Raising a Fox Spirit in My Home-Chapter 281 My Chan’er
Li Yundong left the old lama’s quarters after apologizing profusely for all the trouble that he had caused. At one point, he had even offered to go into the mountain to track down the two serpents. The old lama denied the offer, saying that Li Yundong had more important things to focus on. When he asked the lama what those “important things” entailed, a cryptic smile was all he got in return.
Somehow, he had a feeling that the lama wasn’t referring to his search for Su Chan.
Li Yundong arrived at the edge of the forest after a long walk. Surprisingly, the stretch of land in front of the pagoda was relatively undamaged even though it had been engulfed in Acalanatha’s flames earlier. There were no signs of the giant arhat. Heck, there weren’t even signs that a battle had recently taken place.
Weird. But he chalked it up to some super Buddhist magic.
A minute or two after he entered the forest, Li Yundong heard something: whispers coming from a thick undergrowth nearby.
Li Yundong frowned and crept towards the hedge.

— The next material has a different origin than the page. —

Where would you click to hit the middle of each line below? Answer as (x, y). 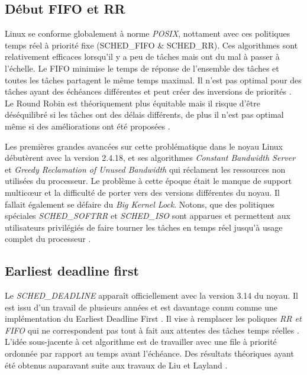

Two loud shrieks sounded when he yanked the leaves apart. The frightened faces of two women stared back at him.
“Hey, it’s you…” Li Yundong whispered.
Lanlan was there, but she wasn’t the source of his surprise. The other woman was Liu Xia, the female tour guide whose life he had saved from the avalanche during his pilgrimage to Tibet.
Xiaxia. Liu Xia. Right.
“Wait a minute… Li Yundong narrowed his eyes at the two women. “You two…”
Guess he now knew who his mysterious “accomplices” were.
Liu Xia and Lanlan shared a glance with each other.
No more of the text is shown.